Heart Attack and Stroke

Studies have also shown that the risk of heart attack or stroke increases significantly in the days and weeks following a Covid infection. In one large study, scientists analyzed outcomes for nearly 87,000 people in Sweden after their Covid diagnosis. They compared those results to outcomes for nearly 350,000 people who were not infected.

The difference was clear. Among people who had Covid, heart attack risk was three to eight times higher in the days following infection than in people without Covid. The risk of stroke increased three- to six-fold. While those risk numbers declined over time, they remained higher than usual at least one month after diagnosis.

Long Covid

Even in the early days of the pandemic, it was clear that while most people got over the infection in a matter of weeks, some individuals with Covid had ongoing symptoms that just didn’t go away.
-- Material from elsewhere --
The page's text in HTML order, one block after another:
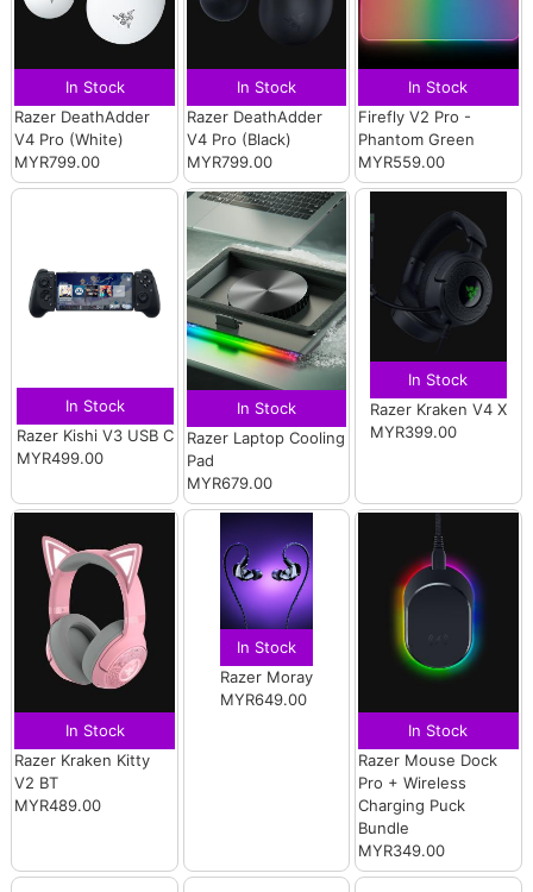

Now known as “long Covid,” this condition causes a broad range of symptoms that look more like a chronic disease than a one-time infection.

Severity of the initial infection seems unrelated to long Covid; people who suffer from this condition often had mild symptoms or even no symptoms at all. Hallmarks of long Covid include shortness of breath, fatigue, heart palpitations, headaches, rash, joint and muscle pain, diarrhea, dizziness, hair loss, and attention disorder.

In the U.S., long Covid is now considered a disability under the Americans with Disabilities Act.

In other words, even as we eagerly look for signs that the pandemic is receding, the sad reality is that the disease burden of Covid will be with us for a very long time. From people who barely survived Covid to those who didn’t even know they had it, the virus will continue to make millions of people sicker than they should have been.